This post was published by Bruegel and the Peterson Institute. It is based on a forthcoming paper presented at the joint conference “Asian Capital Market Development and Integration: Challenges and Opportunities” co-organized by the Asian Development Bank, Korea Capital Markets Institute, and the Peterson Institute, in Seoul on October 24, 2012.
Before 2007–08, most global financial reform initiatives were based on a near-consensus about the benefits from the free circulation of capital across jurisdictions and from free cross-border competition among financial services firms. As a consequence of the financial crisis in the United States and Europe, however, this near-consensus can no longer be taken for granted. One implication is the increasing possibility of a fragmentation of the global financial system.
Such a trend could take many forms. Rating agencies were unregulated in most of the world outside the US before the crisis (South Korea being one exception).
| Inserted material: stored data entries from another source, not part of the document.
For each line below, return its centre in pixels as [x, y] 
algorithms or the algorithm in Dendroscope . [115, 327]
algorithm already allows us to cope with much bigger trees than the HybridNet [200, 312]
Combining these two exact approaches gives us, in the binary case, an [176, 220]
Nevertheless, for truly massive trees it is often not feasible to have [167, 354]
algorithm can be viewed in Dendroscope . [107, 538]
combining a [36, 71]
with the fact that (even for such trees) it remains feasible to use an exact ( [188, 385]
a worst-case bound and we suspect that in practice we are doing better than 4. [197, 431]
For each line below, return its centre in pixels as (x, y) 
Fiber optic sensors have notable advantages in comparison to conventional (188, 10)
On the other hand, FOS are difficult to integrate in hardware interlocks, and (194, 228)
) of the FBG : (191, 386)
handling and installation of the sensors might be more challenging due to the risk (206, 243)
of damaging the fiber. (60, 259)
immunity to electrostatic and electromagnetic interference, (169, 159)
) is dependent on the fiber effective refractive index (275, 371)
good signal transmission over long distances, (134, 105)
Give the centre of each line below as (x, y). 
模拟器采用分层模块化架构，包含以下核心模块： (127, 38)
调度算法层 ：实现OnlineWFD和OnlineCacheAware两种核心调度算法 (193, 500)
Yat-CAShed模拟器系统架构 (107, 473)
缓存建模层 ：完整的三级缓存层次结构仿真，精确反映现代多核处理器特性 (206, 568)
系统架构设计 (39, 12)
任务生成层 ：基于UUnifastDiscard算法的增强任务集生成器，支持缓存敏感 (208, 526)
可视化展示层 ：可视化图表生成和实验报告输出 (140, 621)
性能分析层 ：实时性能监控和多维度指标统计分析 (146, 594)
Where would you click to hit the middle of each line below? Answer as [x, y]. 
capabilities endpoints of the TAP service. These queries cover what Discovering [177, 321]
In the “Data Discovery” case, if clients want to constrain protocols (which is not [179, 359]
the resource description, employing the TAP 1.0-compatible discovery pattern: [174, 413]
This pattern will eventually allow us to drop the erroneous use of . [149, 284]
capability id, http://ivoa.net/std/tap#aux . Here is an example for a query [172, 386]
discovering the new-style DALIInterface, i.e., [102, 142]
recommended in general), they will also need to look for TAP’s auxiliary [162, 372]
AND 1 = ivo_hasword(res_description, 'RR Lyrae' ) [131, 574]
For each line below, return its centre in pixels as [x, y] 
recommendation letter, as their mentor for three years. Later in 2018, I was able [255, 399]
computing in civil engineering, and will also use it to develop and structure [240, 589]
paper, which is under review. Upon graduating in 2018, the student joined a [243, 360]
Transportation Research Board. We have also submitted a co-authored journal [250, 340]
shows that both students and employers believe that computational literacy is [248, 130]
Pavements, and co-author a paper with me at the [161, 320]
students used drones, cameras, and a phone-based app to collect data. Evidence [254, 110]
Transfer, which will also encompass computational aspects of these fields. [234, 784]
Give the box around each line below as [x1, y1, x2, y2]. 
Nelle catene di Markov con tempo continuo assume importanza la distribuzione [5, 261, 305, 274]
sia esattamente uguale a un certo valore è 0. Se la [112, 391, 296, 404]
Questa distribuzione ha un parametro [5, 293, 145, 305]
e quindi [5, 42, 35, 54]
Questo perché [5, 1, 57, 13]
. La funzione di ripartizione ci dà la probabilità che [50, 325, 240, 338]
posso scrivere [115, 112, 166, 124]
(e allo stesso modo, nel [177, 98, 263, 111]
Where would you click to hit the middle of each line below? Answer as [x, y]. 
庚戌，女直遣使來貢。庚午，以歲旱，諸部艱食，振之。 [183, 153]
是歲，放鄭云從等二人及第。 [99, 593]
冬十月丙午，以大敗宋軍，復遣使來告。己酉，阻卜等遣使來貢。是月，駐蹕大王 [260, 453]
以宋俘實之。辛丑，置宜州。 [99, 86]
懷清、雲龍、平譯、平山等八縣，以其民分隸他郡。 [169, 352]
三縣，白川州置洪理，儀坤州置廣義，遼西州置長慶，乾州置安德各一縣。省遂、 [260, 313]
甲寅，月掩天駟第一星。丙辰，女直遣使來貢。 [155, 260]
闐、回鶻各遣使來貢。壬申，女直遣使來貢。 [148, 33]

But the G-20 recommended that they be regulated and supervised by all major jurisdictions. Implementing that recommendation raises the risk of incompatible or inconsistent regulatory frameworks and supervisory practices among different countries. Rating methodologies could vary even within the same rating agency. Another example of fragmentation could arise for over-the-counter (OTC) derivatives. Trading has until now been cleared bilaterally among market participants. The G-20 has mandated central clearing in regulated clearing houses starting in 2013, however. Many investors fear a division of corresponding markets along the borders of country or currency areas. A third new development would flow from the new standards at international financial institutions, particularly the International Monetary Fund (IMF), governing the adequacy of capital control measures under certain conditions. But these new standards could potentially run counter to the previously received wisdom of the so-called Washington consensus.
Across the globe, supervisors have nudged banks to separate and protect assets and maximize lending in their respective jurisdictions, in some cases pushing for subsidiarization of activities previously conducted through branches. In countries that have run into fiscal difficulties, domestically headquartered banks have been pressed to increase their purchases of national sovereign debt. “Financial repression,” an expression long reserved to economic historians, has reentered the mainstream financial vocabulary to describe the possibility of such pressure. These developments have been striking in the euro area, where countries are in principle committed to total openness to capital flows but where an abrupt U-turn from financial integration to financial fragmentation has been identified by policy authorities, including the European Central Bank (ECB). They are by no means unique to Europe, though, and variations of the same themes have been observed in most if not all main economic regions.
Simultaneously, the pre-crisis momentum for harmonization of global financial standards has run into setbacks in crisis-affected countries. The United States has delayed any decision about the adoption of International Financial Reporting Standards (IFRS), which it had endorsed for US-listed foreign firms in 2007 and had seemed on the verge of extending to US-listed issuers in 2008. In another example, the European Union, after championing the global use of the Basel II Accord on capital standards during the 2000s, now seems set to adopt legislation that the Basel Committee has deemed materially non-compliant with the new Basel III Accord adopted in 2010. For all the G-20 talk about global solutions to global problems, financial reform often seems more driven by politics in the post-crisis context than in the previous period. And as the saying goes, all politics are local.
This new reality poses an unprecedented challenge for Asian policymakers. Asia has gained from dynamic financial development in the past two decades, and is entering a new phase in which cross-border financial openness could improve the allocation of capital and make financing mechanisms more efficient. Asians generally are likely to benefit from the continuation or even the acceleration of global financial integration. Until recently, Asians could take such integration for granted, counting on the commitments to financial openness of both the United States and Europe, which dominate the global financial order as embodied by such institutions as the IMF, the International Accounting Standards Board, or the Basel cluster around the Bank for International Settlements.
But the assumption that the West will continue to champion further cross-border openness of the global financial system can no longer be taken for granted. As a consequence, Asians may have to take more leadership in global financial reform discussions to make sure that global financial integration is not reversed. This would be a new situation. Some Asian policymakers may feel ill-prepared for such a trend, but they could find its implications difficult to escape.